A • L O V I N G • F A T H E R
Ash 2, 115 Age of Steel
The scheme was wildly illegal, carrying the death penalty if they were caught, but the lords of House Michaelis did not care. Laws were for commoners. Enough wealth to make or break the fortunes of lesser families had flowed from its coffers in pursuit of this goal, this most important of tasks. They were beyond caring about the dictates of mere men, having already resolved themselves to spite the cruelties of the gods and the vagaries of fate. None could stand before a father's earnest wish and honest love for his son, not when partnered with the immense resources at his command.

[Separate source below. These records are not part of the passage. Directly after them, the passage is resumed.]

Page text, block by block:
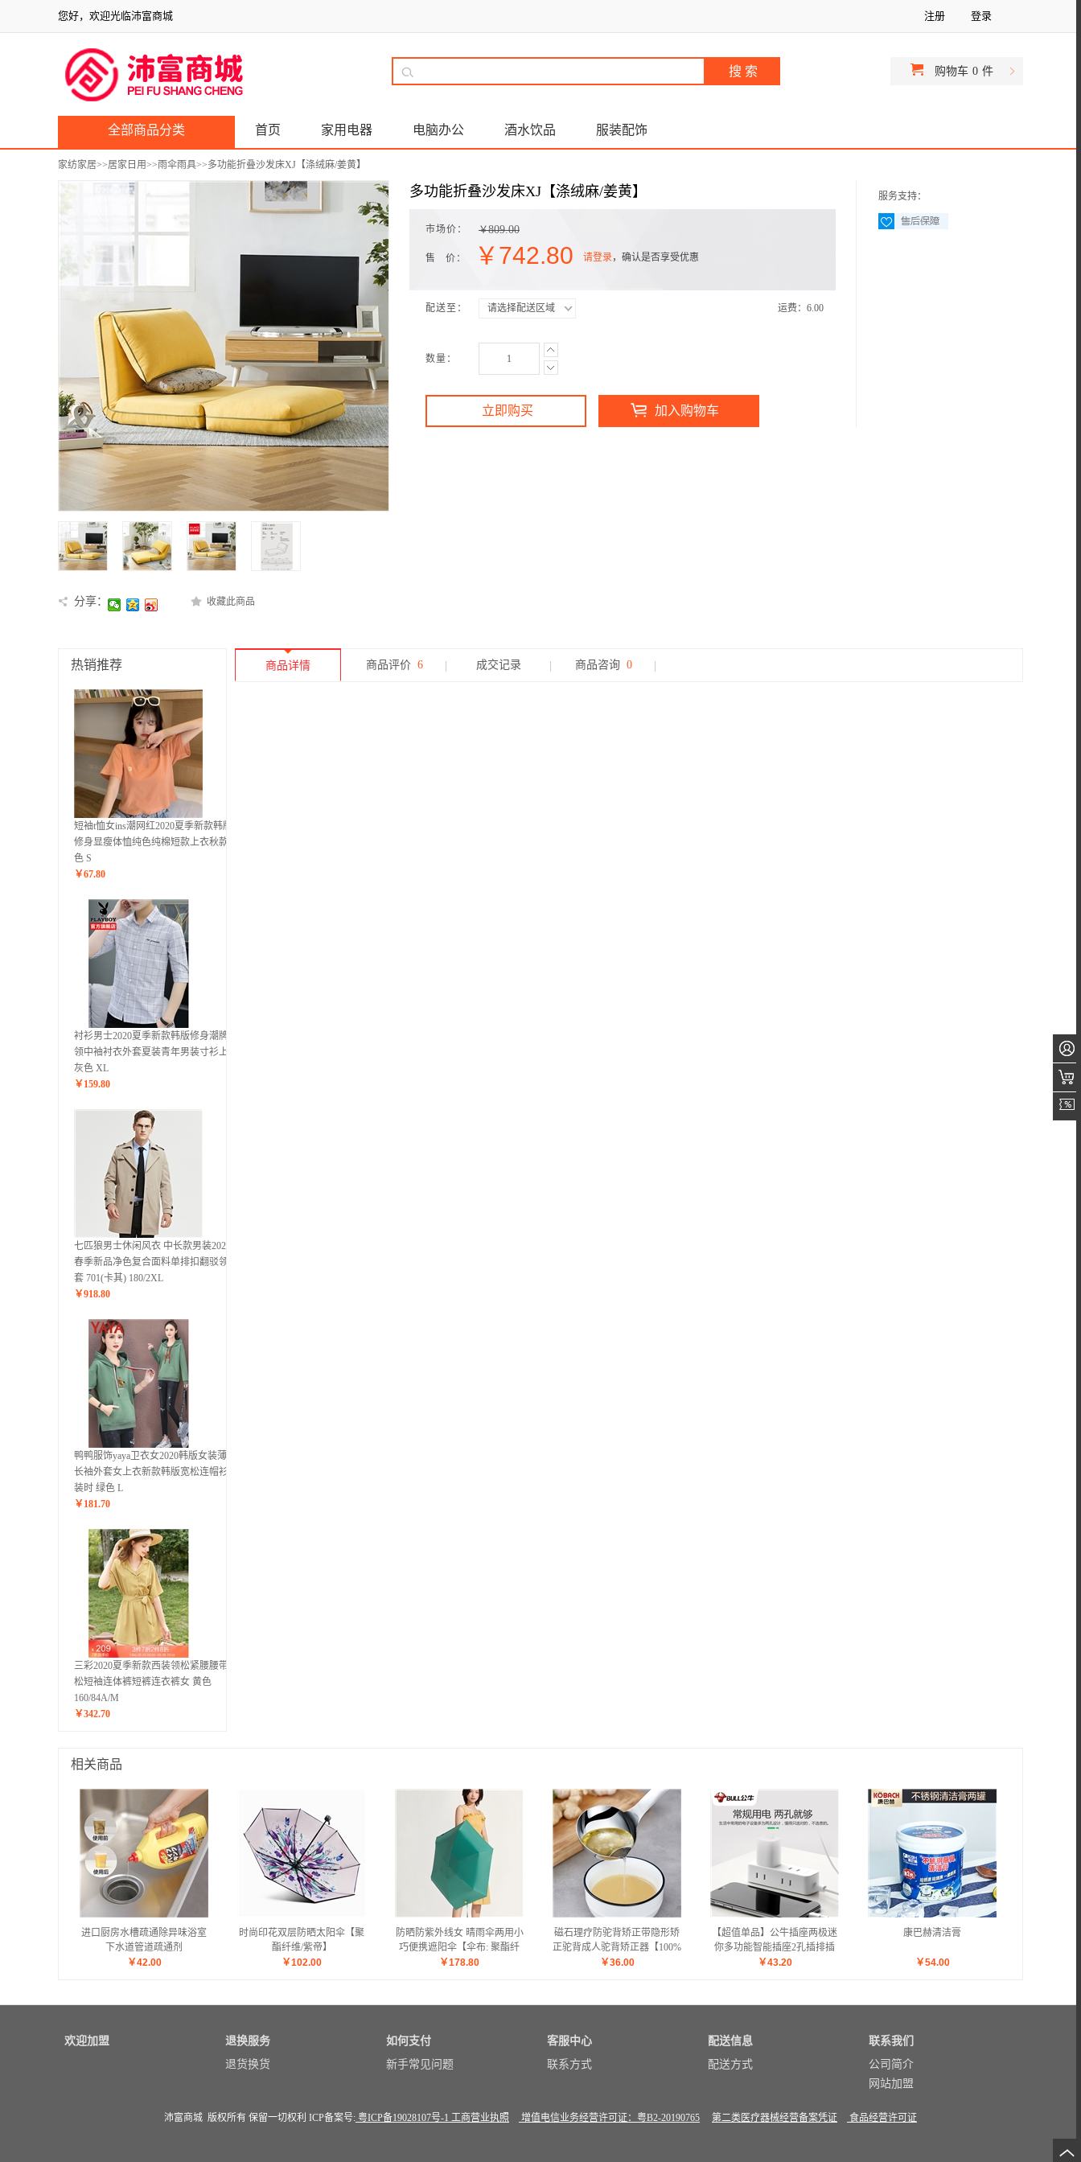
您好，欢迎光临沛富商城 注册 登录
购物车 0 件
全部商品分类 首页 家用电器 电脑办公 酒水饮品 服装配饰
家纺家居>>居家日用>>雨伞雨具>>多功能折叠沙发床XJ【涤绒麻/姜黄】
分享： 收藏此商品
多功能折叠沙发床XJ【涤绒麻/姜黄】
市场价： ￥809.00
售 价： ￥742.80 请登录，确认是否享受优惠
配送至： 请选择配送区域 运费： 6.00
数量：
立即购买 加入购物车
服务支持：
热销推荐
短袖t恤女ins潮网红2020夏季新款韩版
修身显瘦体恤纯色纯棉短款上衣秋款 橘
色 S
￥67.80
衬衫男士2020夏季新款韩版修身潮牌翻
领中袖衬衣外套夏装青年男装寸衫上衣
灰色 XL
￥ 159.80
七匹狼男士休闲风衣 中长款男装2020年
春季新品净色复合面料单排扣翻驳领外
套 701(卡其) 180/2XL
￥918.80
鸭鸭服饰yaya卫衣女2020韩版女装薄款
长袖外套女上衣新款韩版宽松连帽衫秋
装时 绿色 L
￥ 181.70
三彩2020夏季新款西装领松紧腰腰带宽
松短袖连体裤短裤连衣裤女 黄色
160/84A/M
￥342.70
商品详情 商品评价 6 成交记录 商品咨询 0
相关商品
进口厨房水槽疏通除异味浴室
下水道管道疏通剂
￥42.00
时尚印花双层防晒太阳伞【聚
酯纤维/紫帝】
￥102.00
防晒防紫外线女 晴雨伞两用小
巧便携遮阳伞【伞布: 聚酯纤
维伞杆材质: 铝合金/草青绿】
￥178.80
磁石理疗防驼背矫正带隐形矫
正驼背成人驼背矫正器【100%
聚酯纤维 磁石/粉色】
￥36.00
【超值单品】公牛插座两极迷
你多功能智能插座2孔插排插
线板插板接线板【2个装】
￥43.20
康巴赫清洁膏
￥54.00
欢迎加盟
退换服务
退货换货
如何支付
新手常见问题
客服中心
联系方式
配送信息
配送方式
联系我们
公司简介
网站加盟
沛富商城 版权所有 保留一切权利 ICP备案号: 粤ICP备19028107号-1 工商营业执照 增值电信业务经营许可证：粤B2-20190765 第二类医疗器械经营备案凭证 食品经营许可证

General Franz Michaelis knew he would hang for this if he was lucky, and burn if he was not. That was why he had made sure to hire only the best for this insanity, this audacity, this heresy, this treason. He had set into motion events that did not only fly in the face of New Atheism, but flaunted the authority of the State itself, the old family asserting itself above and beyond the reach of the relatively new Order of Reconciliation. For he belonged to an old family, one that had known many glories, and brooked few limits to its wishes. Oh, the State claimed dominion over Zaichaer, and his House had long supported it with fire and sword, but that did not mean he felt bound to follow its orders or seek its blessing for family matters.
And the fate of his son was the most intimate of such matters there could be. Anton had had to fight for his life, and the price the boy had paid for it had been great. Robbed of sight by the same hand that had saved him, the quiet if excitable child had been confined to a miserable existence for years, dwelling in a city and with a family that had little concern for those who did not fit the mold of a mighty son of Zaichaer. His opinion was not asked when his father had set his plans into motion, for this was not his decision. It was his obligation. His duty. His curse.
Despite his youth, Anton knew enough to be aware of what would happen this night. He waited for the appointed hour in silence, sitting by himself in his bed, dressed in nothing but a shift and a plain white linen band about his sightless eyes. If all went well, then by the dawn he would be able to see, after a fashion. And he would be marked forever as that most horrid caste of humanity, a mage. This was his father's decree, and this he would see done at his word. Understanding was not required of him, only obedience. And so he obeyed, blankly staring into nothingness as the minutes slowly passed by.
The clock struck the hour, and Anton stirred. Things would begin shortly, if they had not already done so. The smugglers would go about their business, bringing a foreign mage into the city and then to the manor. And then his room. Where the mage would ink the same rune they bore upon their body upon his in turn. It would not be long now.